Спрак — от шведского и норвежского språk (язык).
[13] Малефик — проклинатель.
[14] Для сравнения, вот описание завтрака в Смольном Институте в Петербурге: «В завтрак нам давали маленький, тоненький ломтик черного хлеба, чуть-чуть смазанный маслом и посыпанный зеленым сыром, — этот крошечный бутерброд составлял первое кушанье. Иногда вместо зеленого сыра на хлебе лежал тонкий, как почтовый листик, кусок мяса, а на второе мы получали крошечную порцию молочной каши или макарон.
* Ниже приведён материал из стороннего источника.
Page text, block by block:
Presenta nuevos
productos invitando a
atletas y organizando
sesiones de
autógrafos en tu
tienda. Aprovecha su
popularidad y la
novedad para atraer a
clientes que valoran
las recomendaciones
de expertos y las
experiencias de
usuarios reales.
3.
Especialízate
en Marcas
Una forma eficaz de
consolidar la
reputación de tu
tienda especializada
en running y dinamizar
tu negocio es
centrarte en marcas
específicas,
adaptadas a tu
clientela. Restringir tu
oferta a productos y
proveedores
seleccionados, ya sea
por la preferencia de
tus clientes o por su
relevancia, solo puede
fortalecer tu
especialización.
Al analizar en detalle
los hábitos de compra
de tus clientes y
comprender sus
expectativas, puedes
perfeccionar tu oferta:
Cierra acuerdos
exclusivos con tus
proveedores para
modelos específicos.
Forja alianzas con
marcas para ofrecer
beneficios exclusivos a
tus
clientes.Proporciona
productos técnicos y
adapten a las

Вот и весь завтрак… Утром и вечером полагалась одна кружка чаю и половина французской булки».
[15] Фертильность (лат. fertilis — «плодородный, плодовитый») — способность половозрелого организма производить жизнеспособное потомство.
Глава 2
В субботу, буквально за полчаса до того, как ученицам старших классов разрешили выход в город, Катю вызвала к себе директриса. Кабинет Анны Федоровны Хотович располагался на третьем этаже главного здания, и Катя в нем еще ни разу не была. Не представилось как-то случая и причины, тем более, странным выглядело это неожиданное приглашение. Не в будний день, а в выходной, и к тому же посередине учебного года. Зачем могла понадобиться директрисе скромная девушка-сирота, даже не стоило гадать. Повод был неизвестен и абсолютно непредсказуем, что, вообще-то, любую другую девушку могло довести до нервного срыва и истерики. Но Катю и раньше-то трудно было выбить из клеи, — сироты быстро учатся держать удар, — а теперь она стала и вовсе непробиваемой. Другое дело любопытство. Оно, разумеется, не порок, но девиз любой правильной девушки — «хочу все знать», и это не о науках, если кто не понял, а, вообще, обо всем.
В кабинете Анна Федоровна была не одна. В гостевом кресле, поставленном перед ее рабочим столом, сидел немолодой представительный мужчина. Темный костюм-тройка, белая сорочка и шелковый галстук прилагались. В комплекте так же шли лакированные туфли, очки в тонкой золотой оправе и трость с серебряным набалдашником. На вид мужчине было лет пятьдесят, но это не точно, потому что, если он маг, могло быть и семьдесят.
«Адвокат? — спросила она себя, но ей, вроде бы, не от кого было ждать завещания. — Нежданный родственник? Это вряд ли. Значит, или женишок, или работодатель…»
Седьмой и восьмой классы были необязательными, так что совершеннолетнюю ученицу вполне могли сосватать или пригласить на службу.
— Здравствуйте, Анна Федоровна! — поздоровалась Катя и тут же стала предметом пристального внимания мужчины.
«Значит, все-таки свататься приехал! Вишь, как вылупился сука! Внешность оценивает…»
— Здравствуйте, госпожа Брянчанинова! — кивнула директриса. — Проходите!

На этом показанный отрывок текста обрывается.